Collected data:
********

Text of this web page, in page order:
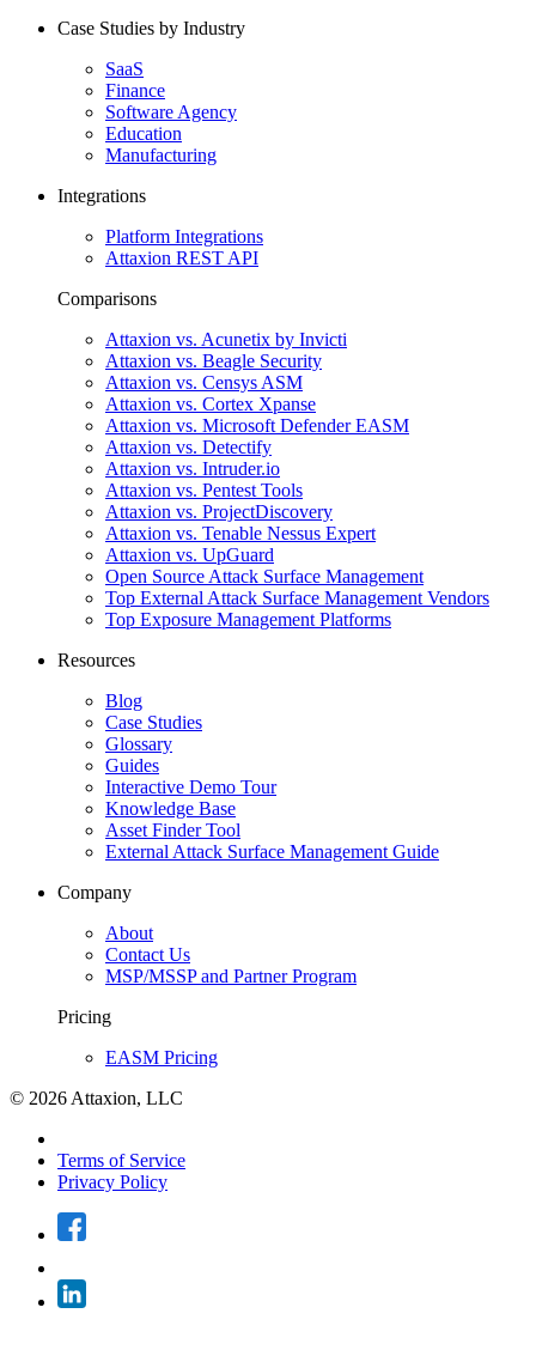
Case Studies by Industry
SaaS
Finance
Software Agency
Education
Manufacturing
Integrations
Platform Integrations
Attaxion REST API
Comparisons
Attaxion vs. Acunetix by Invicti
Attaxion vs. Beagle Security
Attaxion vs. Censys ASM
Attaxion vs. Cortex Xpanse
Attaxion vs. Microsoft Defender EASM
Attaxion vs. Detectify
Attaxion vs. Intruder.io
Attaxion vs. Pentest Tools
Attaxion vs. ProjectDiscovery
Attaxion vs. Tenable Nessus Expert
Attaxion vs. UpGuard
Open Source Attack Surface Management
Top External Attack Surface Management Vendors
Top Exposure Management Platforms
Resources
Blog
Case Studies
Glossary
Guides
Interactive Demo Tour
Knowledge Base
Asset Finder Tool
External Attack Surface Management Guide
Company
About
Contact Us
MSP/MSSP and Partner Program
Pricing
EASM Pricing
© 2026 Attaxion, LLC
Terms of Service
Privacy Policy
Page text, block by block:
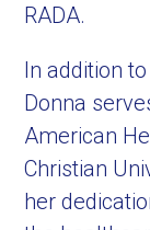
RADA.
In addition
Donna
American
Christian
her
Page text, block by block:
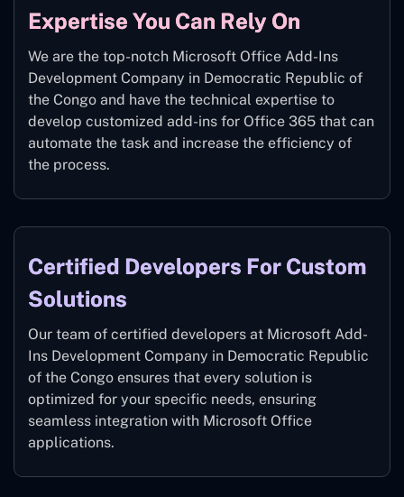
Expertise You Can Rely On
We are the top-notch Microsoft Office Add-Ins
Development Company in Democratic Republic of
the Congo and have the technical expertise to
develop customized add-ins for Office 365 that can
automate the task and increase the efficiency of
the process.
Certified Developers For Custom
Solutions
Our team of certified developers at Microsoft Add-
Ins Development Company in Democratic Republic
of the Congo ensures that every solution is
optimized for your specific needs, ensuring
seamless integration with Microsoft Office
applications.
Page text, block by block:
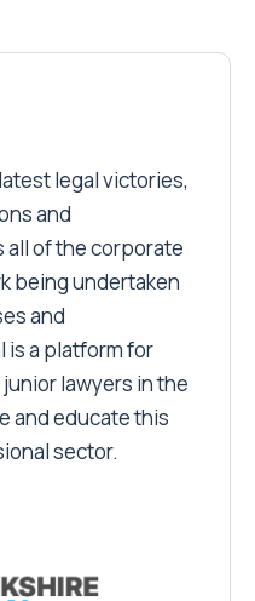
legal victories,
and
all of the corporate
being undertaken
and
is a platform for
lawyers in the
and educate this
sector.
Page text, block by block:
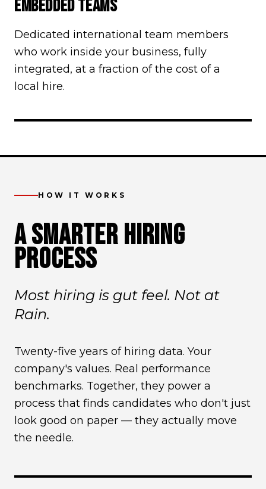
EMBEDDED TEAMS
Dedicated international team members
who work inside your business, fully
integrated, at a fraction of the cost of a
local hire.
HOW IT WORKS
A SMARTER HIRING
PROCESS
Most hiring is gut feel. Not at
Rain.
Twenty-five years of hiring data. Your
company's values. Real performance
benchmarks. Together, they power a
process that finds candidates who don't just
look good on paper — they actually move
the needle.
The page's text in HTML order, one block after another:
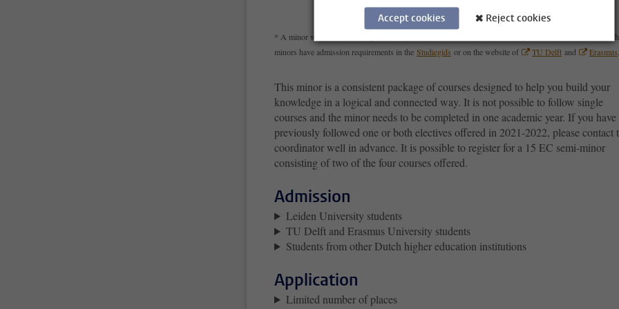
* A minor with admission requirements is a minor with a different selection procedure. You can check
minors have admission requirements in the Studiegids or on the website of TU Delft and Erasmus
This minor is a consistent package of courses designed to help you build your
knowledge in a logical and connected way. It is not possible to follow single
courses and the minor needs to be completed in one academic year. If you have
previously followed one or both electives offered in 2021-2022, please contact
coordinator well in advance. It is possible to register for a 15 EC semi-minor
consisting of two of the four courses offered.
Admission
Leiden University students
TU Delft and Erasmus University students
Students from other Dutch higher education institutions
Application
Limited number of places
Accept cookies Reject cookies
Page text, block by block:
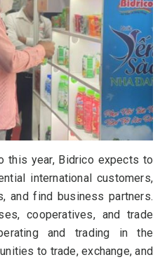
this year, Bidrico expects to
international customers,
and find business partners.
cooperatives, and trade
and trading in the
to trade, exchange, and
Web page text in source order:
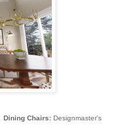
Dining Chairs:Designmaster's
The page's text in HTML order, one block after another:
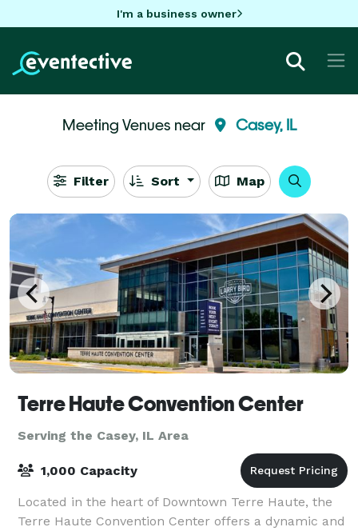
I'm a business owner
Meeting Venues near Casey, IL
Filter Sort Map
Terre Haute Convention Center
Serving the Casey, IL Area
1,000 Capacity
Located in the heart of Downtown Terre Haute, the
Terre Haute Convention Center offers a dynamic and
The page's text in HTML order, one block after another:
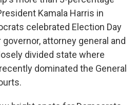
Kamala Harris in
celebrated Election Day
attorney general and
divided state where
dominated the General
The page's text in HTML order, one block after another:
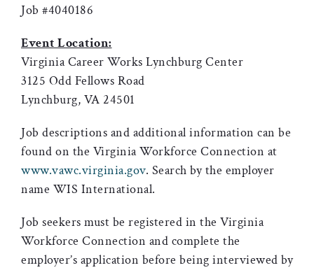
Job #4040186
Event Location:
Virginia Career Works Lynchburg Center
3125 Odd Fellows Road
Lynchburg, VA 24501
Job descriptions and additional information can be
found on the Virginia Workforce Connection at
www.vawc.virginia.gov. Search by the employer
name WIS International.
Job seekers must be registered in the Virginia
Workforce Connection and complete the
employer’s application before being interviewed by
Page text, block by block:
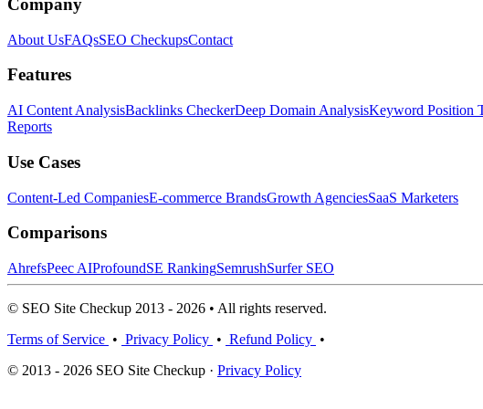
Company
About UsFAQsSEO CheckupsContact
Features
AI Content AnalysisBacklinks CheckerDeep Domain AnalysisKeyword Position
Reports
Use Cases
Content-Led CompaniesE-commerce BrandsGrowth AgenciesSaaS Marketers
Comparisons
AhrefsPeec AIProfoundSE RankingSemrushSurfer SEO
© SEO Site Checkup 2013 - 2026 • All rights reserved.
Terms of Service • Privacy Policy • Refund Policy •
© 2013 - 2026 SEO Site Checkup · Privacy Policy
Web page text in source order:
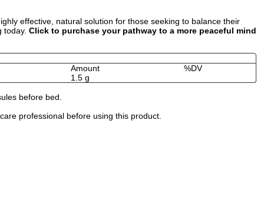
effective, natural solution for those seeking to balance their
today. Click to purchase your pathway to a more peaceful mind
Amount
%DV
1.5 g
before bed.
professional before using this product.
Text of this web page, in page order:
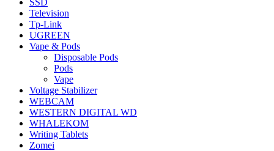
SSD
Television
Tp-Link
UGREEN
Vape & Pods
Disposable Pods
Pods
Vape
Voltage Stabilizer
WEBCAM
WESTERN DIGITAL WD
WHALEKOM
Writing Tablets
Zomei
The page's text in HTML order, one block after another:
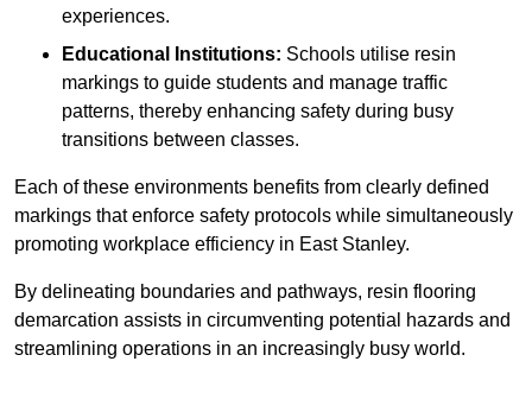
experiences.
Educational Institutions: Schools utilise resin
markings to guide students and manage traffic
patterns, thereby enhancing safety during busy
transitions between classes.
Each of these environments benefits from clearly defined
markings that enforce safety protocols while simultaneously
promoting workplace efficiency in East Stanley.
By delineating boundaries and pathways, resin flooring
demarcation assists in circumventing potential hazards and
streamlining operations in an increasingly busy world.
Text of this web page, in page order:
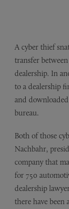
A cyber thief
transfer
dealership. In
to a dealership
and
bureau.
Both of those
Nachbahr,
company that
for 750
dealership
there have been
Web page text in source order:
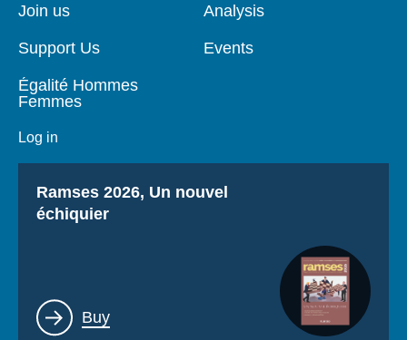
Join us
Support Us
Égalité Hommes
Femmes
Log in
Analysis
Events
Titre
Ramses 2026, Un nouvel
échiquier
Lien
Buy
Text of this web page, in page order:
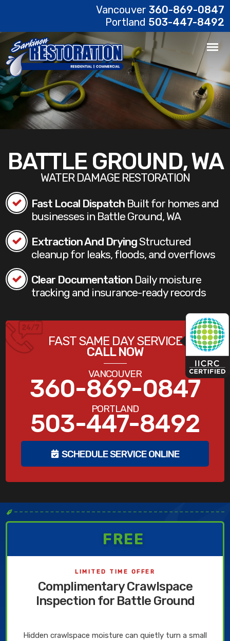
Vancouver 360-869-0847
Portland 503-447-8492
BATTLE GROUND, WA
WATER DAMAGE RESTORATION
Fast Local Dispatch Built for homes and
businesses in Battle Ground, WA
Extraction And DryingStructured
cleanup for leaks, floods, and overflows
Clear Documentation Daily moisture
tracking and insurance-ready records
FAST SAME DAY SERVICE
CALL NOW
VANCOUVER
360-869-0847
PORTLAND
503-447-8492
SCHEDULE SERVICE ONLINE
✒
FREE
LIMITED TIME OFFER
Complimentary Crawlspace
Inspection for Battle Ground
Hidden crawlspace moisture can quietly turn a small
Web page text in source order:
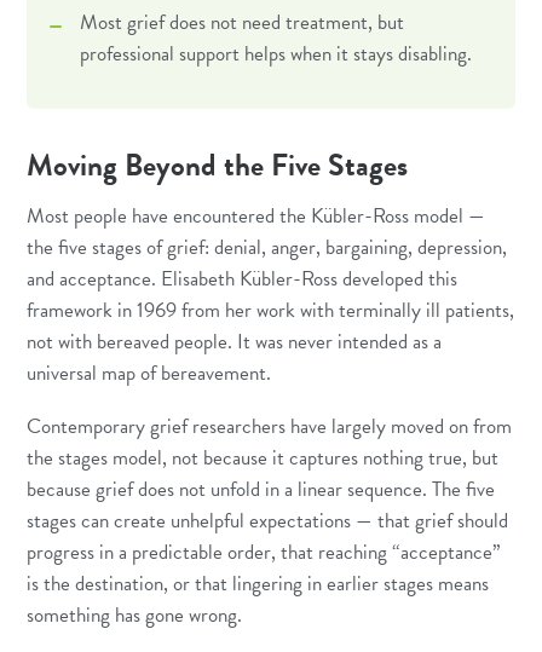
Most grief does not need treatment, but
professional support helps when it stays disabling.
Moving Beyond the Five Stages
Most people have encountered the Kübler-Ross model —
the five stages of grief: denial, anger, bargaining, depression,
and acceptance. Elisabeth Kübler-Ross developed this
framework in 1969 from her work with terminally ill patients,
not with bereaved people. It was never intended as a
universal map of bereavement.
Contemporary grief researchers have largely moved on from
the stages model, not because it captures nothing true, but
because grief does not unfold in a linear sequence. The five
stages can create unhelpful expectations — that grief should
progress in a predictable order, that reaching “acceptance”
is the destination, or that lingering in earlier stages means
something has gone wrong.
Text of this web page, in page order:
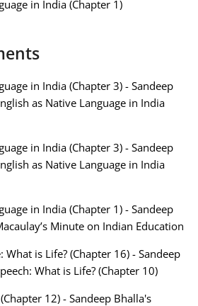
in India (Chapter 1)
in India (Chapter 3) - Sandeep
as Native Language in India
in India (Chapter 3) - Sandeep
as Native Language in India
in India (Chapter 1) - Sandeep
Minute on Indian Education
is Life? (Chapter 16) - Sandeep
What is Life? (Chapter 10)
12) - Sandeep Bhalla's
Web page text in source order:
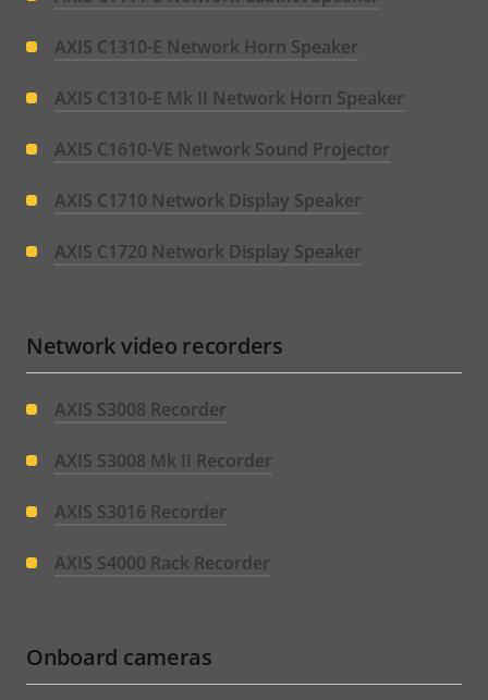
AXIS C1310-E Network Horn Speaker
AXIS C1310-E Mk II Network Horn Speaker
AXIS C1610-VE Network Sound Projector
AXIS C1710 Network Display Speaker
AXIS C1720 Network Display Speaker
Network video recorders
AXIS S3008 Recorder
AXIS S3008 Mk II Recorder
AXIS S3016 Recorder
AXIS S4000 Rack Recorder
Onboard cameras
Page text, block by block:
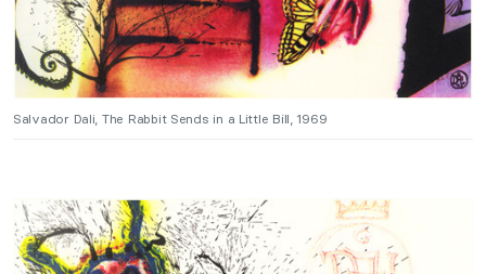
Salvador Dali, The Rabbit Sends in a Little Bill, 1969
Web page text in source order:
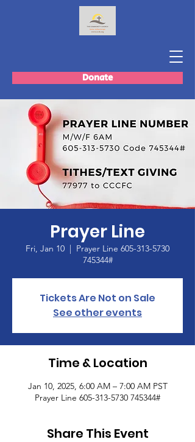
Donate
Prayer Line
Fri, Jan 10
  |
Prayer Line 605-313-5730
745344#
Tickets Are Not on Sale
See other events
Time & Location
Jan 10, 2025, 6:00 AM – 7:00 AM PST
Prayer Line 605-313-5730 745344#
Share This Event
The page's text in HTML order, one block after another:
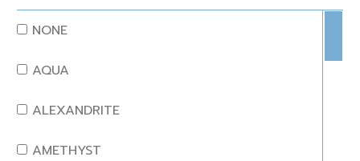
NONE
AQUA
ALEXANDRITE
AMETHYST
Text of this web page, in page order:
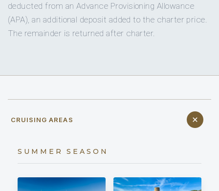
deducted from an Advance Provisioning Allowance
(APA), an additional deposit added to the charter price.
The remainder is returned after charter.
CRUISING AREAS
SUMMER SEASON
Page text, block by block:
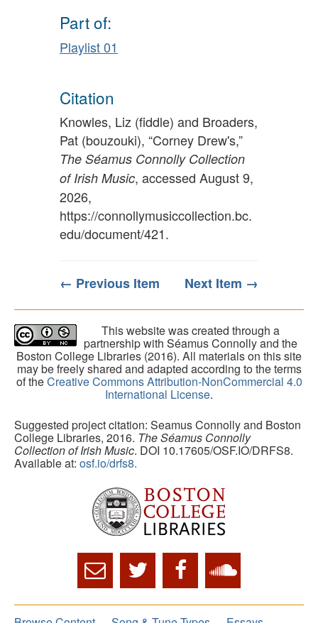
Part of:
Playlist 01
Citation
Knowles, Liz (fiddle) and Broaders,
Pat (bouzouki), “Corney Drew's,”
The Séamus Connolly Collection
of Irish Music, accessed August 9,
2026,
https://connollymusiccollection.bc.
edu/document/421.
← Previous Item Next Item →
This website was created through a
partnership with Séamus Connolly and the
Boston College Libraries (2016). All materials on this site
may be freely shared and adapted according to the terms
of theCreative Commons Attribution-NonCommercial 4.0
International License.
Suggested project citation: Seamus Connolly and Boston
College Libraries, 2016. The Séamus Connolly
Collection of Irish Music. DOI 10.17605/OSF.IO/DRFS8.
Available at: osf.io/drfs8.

********

Work task:
In the entries above, tally the lines containing the word "Kübler" and return only the tally.

Result:
2